Oh my, I seem to have said much more than I thought I had in my original post! I didn't mean to imply "Oh, everything back then was way better, and everything now is shit!" I am well aware that many games 'back in the day' had horrible music. My citing of classic titles was to indicate that I know what good music can be, and what it can do for games.

That being said, I hold to my previous statement in the lack of material in the current generation (360, Wii, PS3, etc). Though I have heard some decently interesting or appropriate music in current games, I cannot think of any examples of truly iconic soundtracks (aside, of course, from extensions of previously good series such as Mario Galaxy). It is also important to note that many of the games cited as having amazing soundtracks were the blockbusters of their day. The blockbusters of today are, in comparison, lacking (otherwise, why would we all be posting in this thread?) I am also aware that nostalgia can play a strong role in determining our attachment to music. I still believe that you can objectively analyze the two side by side and clearly find a melodic, harmonic, and timbral richness and inventiveness in the great classics that is not represented in the mainstream games of today. Of course, I may just not have played the right games (I would be happy to receive a few recommendations.)

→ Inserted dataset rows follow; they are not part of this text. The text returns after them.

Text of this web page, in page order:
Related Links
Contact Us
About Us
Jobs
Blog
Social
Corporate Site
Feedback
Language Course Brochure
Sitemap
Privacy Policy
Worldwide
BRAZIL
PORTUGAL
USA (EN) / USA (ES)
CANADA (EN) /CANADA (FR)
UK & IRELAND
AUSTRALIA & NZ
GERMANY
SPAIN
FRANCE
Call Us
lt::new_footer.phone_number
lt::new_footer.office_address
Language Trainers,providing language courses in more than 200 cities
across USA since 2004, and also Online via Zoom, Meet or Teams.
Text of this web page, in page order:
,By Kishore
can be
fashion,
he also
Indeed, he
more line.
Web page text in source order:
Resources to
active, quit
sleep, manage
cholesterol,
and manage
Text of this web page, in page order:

Also, I meant to draw attention specifically to the melodic aspect of the music. There seems today to be this idea floating around that if the music is too good or has too strong of a melody, it will distract and overwhelm the player. I personally find this to be absolutely ridiculous. I have never experienced this, and in fact, if a game has strong melodies and is up in the mix, I tend to be more likely to become deeply invested in the game, and I know I'm not the only one. I've had discussions similar to this one constantly with many different gamers over the past year or two, and every single person has said the same thing. The only reason I think this argument still flies is that no one has tried to prove it wrong.

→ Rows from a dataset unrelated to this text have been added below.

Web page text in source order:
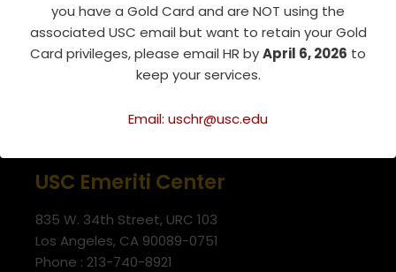
you have a Gold Card and are NOT using the
associated USC email but want to retain your Gold
Card privileges, please email HR byApril 6, 2026 to
keep your services.
Email: uschr@usc.edu
USC Emeriti Center
835 W. 34th Street, URC 103
Los Angeles, CA 90089-0751
Phone : 213-740-8921

Also, I have really mixed feelings about the whole interactive music thing. From a technical perspective, it's really a pretty neat idea. In practical application though, I'm not so sure about it. In the games that I've played that employ interactive soundtracks, I've not really found it to be that more effective than more or less constant tracks. At most, I get a kind of "Oh, the music changed, that's novel." It's always way too transparent to garner the subtle emotional yield of music timed to a fixed sequence like a film. I understand the difficulties associated with creating dynamic, interactive music - but if doing that prevents the music from being as potent, I don't think it's an equitable trade. I would much rather have awesome music that sets the general mood of an area than the same goddamn horn rips and taiko drums every time a guy pops out.